▶ INPUT MATERIAL:
↓
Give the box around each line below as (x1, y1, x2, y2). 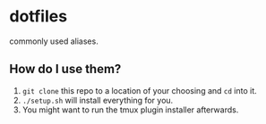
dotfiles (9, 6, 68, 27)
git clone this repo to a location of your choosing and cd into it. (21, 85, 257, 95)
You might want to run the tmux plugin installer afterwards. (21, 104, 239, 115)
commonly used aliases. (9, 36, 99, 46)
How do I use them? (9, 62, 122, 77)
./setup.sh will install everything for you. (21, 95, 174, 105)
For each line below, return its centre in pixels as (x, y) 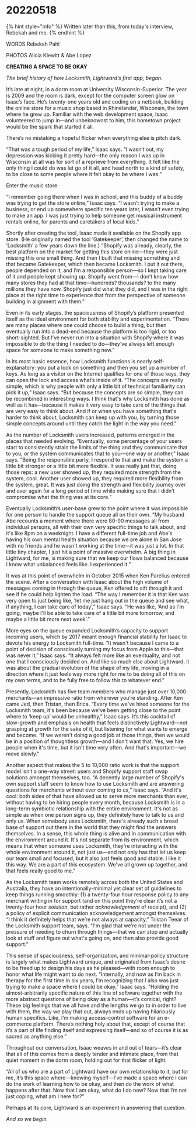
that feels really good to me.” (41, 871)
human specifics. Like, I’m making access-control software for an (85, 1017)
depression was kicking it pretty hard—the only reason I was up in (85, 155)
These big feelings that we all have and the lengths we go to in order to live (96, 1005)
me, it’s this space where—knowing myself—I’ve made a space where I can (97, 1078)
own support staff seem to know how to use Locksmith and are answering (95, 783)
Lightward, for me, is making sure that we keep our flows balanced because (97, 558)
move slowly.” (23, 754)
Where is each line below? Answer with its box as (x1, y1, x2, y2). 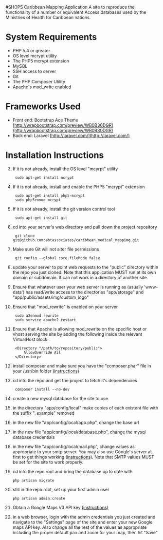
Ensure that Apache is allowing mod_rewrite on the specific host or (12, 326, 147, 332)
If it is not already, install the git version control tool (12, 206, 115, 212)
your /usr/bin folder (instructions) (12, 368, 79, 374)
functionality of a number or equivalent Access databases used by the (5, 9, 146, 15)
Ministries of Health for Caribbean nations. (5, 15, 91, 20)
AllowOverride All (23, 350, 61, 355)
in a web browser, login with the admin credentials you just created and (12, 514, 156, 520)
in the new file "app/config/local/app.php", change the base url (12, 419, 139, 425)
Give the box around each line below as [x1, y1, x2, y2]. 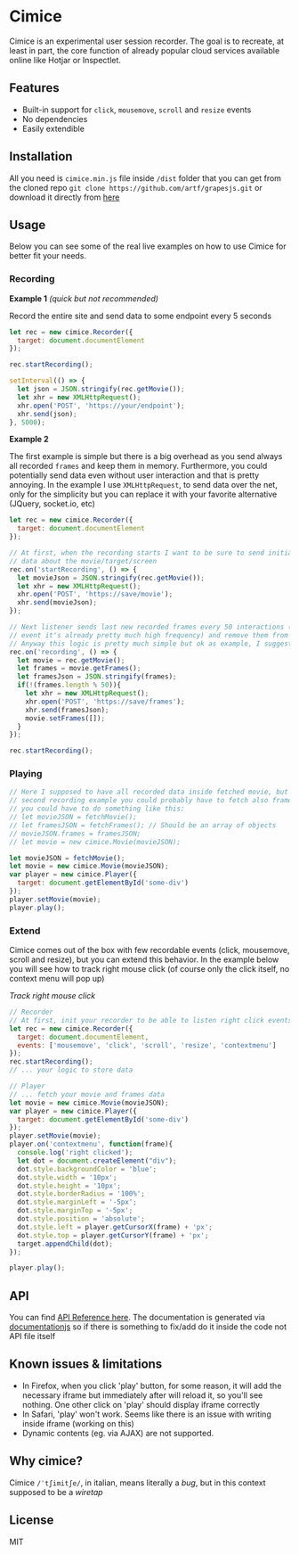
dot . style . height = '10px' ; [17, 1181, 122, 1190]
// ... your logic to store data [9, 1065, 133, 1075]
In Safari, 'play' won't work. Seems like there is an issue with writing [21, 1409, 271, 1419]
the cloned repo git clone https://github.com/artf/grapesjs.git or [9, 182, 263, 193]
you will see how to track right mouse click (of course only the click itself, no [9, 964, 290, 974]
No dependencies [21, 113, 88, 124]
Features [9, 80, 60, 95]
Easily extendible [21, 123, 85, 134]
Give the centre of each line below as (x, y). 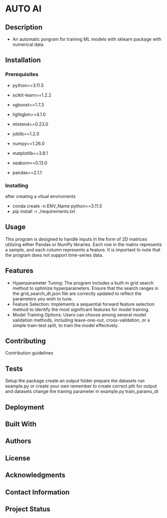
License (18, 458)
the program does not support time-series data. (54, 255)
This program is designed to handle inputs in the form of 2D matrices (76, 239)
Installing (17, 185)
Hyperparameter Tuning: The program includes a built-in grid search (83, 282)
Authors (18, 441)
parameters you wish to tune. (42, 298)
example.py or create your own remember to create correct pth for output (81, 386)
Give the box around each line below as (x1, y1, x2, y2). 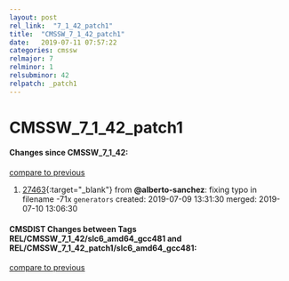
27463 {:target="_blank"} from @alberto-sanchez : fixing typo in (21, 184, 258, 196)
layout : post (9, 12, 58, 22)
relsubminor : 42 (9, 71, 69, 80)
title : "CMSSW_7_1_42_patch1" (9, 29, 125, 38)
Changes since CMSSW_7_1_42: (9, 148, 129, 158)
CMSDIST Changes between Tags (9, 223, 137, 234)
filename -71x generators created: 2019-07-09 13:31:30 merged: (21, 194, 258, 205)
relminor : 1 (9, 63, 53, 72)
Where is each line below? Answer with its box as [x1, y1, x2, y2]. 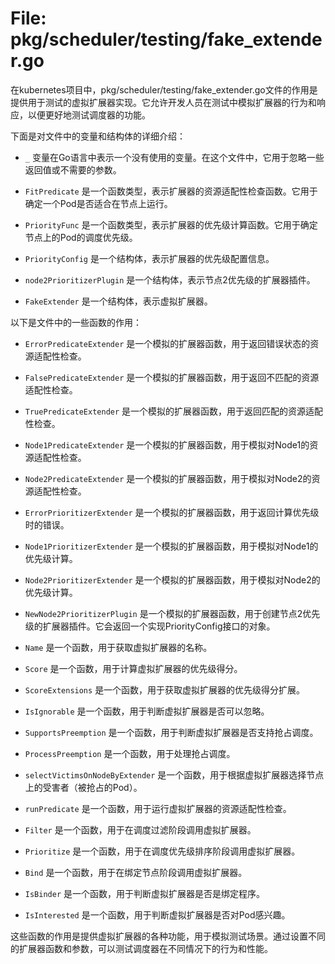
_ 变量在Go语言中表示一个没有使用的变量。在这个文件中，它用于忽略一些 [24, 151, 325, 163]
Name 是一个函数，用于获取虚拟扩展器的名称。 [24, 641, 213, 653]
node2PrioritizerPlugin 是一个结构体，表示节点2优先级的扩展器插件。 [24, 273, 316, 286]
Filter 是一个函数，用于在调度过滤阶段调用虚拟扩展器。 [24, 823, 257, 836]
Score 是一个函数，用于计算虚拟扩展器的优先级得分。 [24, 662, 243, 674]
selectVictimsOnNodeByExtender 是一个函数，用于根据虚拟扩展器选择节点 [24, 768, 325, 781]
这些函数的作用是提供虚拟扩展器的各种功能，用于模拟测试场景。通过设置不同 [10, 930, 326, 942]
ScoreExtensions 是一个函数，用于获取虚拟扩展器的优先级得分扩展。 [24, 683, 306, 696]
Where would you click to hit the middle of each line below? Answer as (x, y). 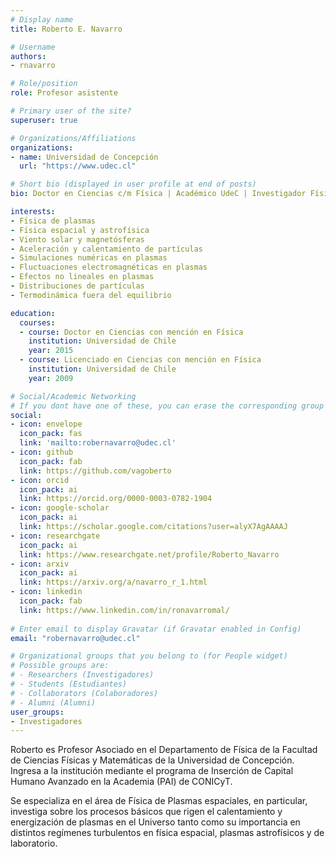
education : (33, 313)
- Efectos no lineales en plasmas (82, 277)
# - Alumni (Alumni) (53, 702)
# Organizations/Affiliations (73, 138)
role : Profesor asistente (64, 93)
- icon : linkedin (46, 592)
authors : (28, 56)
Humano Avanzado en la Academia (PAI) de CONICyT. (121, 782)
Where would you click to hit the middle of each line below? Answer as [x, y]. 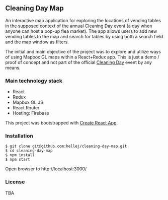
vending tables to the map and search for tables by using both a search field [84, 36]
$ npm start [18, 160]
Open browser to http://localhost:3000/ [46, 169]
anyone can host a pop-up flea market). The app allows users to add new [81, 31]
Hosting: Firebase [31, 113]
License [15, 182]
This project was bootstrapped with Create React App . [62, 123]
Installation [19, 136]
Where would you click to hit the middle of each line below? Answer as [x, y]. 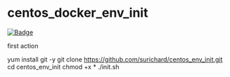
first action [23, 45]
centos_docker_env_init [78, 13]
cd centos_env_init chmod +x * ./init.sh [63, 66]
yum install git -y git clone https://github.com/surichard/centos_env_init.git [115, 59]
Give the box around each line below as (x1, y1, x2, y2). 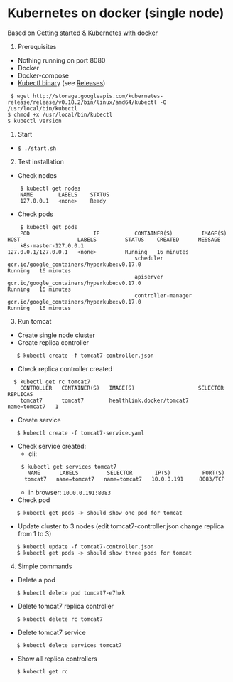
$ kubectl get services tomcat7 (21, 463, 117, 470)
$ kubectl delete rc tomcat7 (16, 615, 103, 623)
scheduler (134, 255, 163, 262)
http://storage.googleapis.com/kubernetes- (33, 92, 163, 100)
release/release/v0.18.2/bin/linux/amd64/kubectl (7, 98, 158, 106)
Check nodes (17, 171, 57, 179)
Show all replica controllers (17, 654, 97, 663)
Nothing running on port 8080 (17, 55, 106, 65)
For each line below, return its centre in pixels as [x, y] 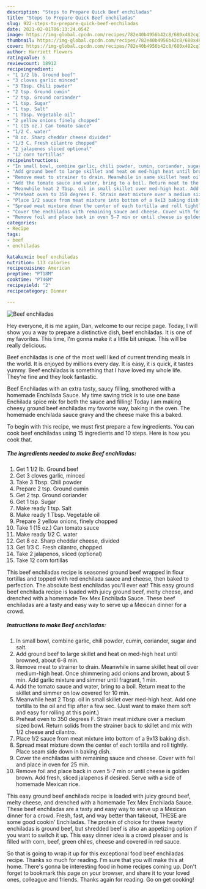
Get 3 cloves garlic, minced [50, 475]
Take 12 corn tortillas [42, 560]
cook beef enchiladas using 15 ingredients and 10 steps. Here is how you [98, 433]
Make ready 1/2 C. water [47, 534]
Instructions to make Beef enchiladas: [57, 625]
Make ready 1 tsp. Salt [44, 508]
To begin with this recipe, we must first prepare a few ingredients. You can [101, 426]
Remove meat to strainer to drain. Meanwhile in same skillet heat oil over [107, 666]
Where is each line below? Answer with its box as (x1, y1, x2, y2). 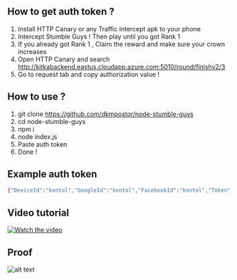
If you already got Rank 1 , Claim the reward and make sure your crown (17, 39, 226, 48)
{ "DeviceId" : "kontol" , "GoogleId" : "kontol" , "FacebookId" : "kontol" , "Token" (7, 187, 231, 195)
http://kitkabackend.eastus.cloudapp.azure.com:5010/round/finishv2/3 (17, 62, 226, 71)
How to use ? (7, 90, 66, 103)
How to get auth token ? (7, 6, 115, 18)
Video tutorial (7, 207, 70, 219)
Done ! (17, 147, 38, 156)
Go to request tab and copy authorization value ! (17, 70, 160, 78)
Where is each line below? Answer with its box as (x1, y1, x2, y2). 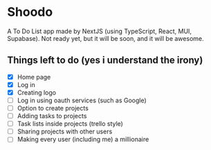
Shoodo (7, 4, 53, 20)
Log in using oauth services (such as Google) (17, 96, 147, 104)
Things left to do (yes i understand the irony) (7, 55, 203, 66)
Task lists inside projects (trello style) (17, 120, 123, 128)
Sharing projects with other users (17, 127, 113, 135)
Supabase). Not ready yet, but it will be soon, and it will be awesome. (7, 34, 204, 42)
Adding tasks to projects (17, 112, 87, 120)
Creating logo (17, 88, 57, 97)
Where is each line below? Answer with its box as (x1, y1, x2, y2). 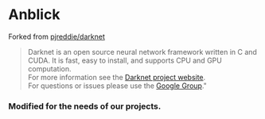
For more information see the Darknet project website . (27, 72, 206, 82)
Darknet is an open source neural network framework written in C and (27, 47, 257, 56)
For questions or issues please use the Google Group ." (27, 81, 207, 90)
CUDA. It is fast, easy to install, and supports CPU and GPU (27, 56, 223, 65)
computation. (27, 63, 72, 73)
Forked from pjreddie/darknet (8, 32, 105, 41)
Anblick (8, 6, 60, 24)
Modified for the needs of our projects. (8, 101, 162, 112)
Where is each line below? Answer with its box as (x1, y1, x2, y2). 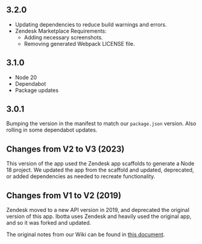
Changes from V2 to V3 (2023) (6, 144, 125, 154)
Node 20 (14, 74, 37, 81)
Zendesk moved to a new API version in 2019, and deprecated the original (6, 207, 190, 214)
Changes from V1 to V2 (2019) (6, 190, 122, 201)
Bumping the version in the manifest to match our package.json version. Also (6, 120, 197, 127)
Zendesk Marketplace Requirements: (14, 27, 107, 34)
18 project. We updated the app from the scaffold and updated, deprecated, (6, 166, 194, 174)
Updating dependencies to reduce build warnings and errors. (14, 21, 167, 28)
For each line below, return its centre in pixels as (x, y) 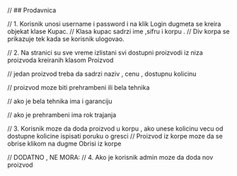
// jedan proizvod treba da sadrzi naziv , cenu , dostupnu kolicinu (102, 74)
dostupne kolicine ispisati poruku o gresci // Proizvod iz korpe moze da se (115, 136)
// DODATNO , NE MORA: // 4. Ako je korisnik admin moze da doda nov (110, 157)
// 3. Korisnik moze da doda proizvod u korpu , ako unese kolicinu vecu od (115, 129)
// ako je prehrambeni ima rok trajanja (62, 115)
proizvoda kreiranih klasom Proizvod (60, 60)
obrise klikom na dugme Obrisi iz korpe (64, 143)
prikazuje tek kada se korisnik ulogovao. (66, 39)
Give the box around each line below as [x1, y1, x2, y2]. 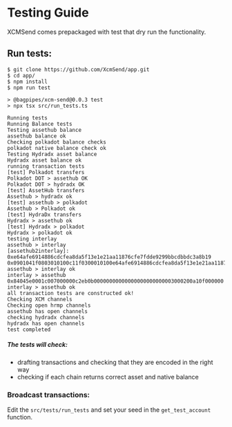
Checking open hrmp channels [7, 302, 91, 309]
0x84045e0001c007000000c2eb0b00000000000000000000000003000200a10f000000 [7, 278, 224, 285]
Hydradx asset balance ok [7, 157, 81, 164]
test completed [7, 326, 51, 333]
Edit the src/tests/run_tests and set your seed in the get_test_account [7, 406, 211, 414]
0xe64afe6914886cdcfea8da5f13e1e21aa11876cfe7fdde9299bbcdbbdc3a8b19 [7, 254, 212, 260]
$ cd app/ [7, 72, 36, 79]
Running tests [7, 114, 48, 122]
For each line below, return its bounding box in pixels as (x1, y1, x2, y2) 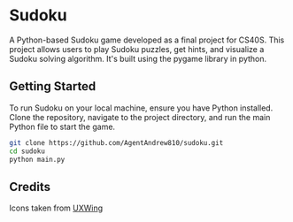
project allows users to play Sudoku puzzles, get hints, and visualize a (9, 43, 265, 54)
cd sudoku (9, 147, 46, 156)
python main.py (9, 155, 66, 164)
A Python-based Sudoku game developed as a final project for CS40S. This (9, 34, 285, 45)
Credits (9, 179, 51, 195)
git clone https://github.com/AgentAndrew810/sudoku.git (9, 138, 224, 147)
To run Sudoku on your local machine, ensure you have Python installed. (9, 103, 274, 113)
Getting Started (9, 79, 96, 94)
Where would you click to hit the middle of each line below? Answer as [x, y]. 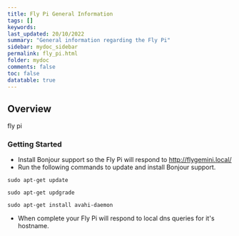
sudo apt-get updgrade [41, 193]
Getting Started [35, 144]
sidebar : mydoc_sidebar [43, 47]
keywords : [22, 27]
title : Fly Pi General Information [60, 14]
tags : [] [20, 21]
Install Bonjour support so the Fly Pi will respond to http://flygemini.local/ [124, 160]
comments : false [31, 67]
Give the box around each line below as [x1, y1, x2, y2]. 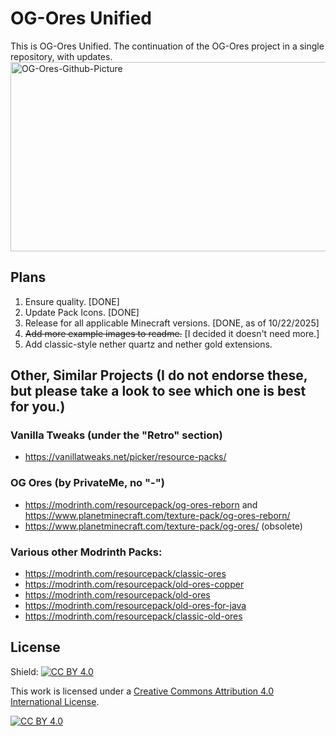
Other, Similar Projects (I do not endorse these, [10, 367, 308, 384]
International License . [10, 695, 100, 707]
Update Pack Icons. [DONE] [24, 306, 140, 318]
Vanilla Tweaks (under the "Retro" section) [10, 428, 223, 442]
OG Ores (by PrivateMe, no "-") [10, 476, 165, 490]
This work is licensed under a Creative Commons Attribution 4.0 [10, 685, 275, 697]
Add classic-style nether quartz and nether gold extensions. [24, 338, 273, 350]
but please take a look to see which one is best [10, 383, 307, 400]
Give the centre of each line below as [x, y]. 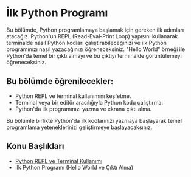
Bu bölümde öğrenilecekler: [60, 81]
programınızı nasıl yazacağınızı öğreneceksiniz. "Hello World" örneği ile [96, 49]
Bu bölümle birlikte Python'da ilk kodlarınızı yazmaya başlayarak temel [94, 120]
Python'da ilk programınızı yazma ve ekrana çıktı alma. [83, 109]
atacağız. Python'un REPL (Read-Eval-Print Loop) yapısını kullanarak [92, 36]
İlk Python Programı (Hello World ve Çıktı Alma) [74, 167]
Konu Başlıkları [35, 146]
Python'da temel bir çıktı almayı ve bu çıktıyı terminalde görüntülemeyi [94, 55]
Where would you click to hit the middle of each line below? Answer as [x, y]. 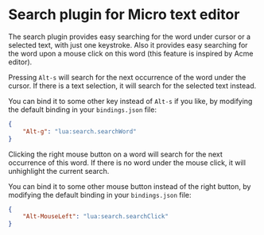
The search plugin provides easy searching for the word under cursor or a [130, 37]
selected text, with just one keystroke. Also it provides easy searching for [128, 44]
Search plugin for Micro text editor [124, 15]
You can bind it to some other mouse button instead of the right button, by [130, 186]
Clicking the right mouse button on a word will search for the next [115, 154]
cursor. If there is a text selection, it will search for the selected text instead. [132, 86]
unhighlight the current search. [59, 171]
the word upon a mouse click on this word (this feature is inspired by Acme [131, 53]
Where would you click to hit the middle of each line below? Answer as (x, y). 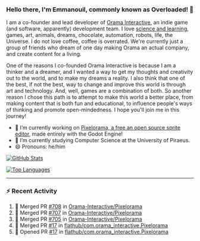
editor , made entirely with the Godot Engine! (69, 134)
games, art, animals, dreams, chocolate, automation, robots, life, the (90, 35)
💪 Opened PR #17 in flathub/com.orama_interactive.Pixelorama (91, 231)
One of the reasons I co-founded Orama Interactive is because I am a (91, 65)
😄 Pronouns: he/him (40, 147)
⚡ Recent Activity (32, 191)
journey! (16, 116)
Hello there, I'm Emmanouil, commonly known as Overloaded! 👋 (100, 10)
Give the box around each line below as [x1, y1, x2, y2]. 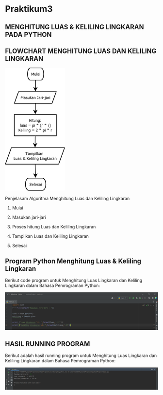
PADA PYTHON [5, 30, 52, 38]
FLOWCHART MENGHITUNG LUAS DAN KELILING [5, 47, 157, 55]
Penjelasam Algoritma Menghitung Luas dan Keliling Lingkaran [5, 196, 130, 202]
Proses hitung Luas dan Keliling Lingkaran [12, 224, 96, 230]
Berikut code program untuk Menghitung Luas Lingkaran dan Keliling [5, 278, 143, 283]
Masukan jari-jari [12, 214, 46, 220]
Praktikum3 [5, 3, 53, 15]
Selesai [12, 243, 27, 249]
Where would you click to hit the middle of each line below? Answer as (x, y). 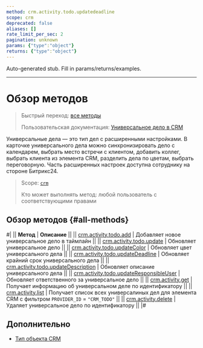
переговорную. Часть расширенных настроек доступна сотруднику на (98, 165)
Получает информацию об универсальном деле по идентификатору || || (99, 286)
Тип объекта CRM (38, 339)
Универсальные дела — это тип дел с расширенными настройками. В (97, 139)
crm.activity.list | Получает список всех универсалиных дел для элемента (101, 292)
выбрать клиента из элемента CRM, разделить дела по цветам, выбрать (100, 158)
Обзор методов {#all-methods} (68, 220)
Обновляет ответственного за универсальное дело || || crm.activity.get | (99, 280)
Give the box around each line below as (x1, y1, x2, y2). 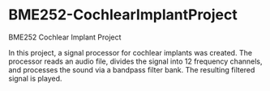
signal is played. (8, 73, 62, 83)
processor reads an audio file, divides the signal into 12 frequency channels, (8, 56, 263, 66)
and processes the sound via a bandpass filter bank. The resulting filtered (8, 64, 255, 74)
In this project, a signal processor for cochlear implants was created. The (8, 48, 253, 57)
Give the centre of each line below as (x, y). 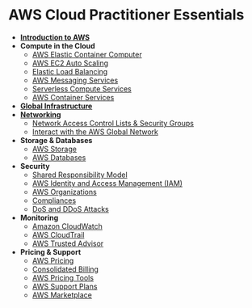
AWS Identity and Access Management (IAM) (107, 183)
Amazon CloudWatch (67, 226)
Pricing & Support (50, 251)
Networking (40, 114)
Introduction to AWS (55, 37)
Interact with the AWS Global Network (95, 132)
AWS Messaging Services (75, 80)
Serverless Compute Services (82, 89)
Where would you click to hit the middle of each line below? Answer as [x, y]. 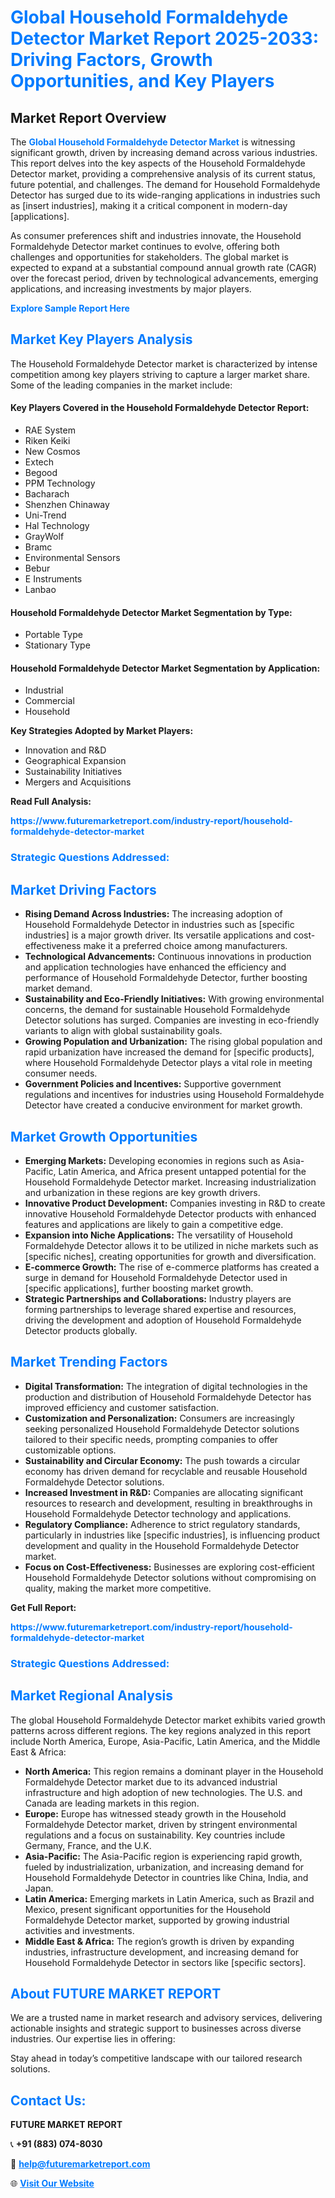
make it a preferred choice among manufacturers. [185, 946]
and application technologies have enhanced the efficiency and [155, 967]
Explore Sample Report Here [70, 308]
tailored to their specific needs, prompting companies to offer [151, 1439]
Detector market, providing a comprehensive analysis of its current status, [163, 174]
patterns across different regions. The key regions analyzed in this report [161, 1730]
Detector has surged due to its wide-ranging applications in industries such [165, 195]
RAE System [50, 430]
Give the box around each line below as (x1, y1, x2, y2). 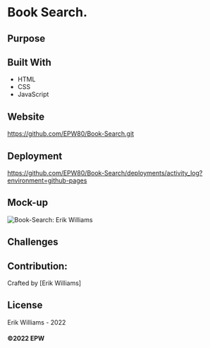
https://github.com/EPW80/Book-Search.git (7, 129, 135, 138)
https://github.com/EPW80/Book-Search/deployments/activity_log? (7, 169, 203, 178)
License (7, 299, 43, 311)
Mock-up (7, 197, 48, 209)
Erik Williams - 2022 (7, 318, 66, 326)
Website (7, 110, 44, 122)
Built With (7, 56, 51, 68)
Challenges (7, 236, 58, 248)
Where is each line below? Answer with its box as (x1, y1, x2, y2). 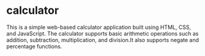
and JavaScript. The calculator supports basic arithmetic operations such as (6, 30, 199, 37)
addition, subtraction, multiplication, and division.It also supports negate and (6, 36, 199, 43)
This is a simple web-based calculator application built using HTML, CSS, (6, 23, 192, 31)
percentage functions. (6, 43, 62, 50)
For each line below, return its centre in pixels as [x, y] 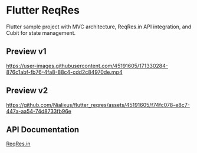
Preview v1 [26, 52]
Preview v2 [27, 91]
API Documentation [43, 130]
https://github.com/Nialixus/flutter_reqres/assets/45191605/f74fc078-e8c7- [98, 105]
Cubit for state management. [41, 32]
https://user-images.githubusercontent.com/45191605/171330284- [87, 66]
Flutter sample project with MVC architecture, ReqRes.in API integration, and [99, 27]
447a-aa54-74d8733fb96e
↑
▶ WHAT IS EXPECTED:
Within the listing above, the lines starting at the one containing "crm.activity.list | Получает" and ending at the one containing "processor reads an" are to be returned exactly. Omit the pictures.

▶ RESULT:
crm.activity.list | Получает список всех универсалиных дел для элемента (101, 292)
выбрать клиента из элемента CRM, разделить дела по цветам, выбрать (100, 158)
Обзор методов {#all-methods} (68, 220)
Обновляет ответственного за универсальное дело || || crm.activity.get | (99, 280)
Give the box around each line below as (x1, y1, x2, y2). 
signal is played. (8, 73, 62, 83)
processor reads an audio file, divides the signal into 12 frequency channels, (8, 56, 263, 66)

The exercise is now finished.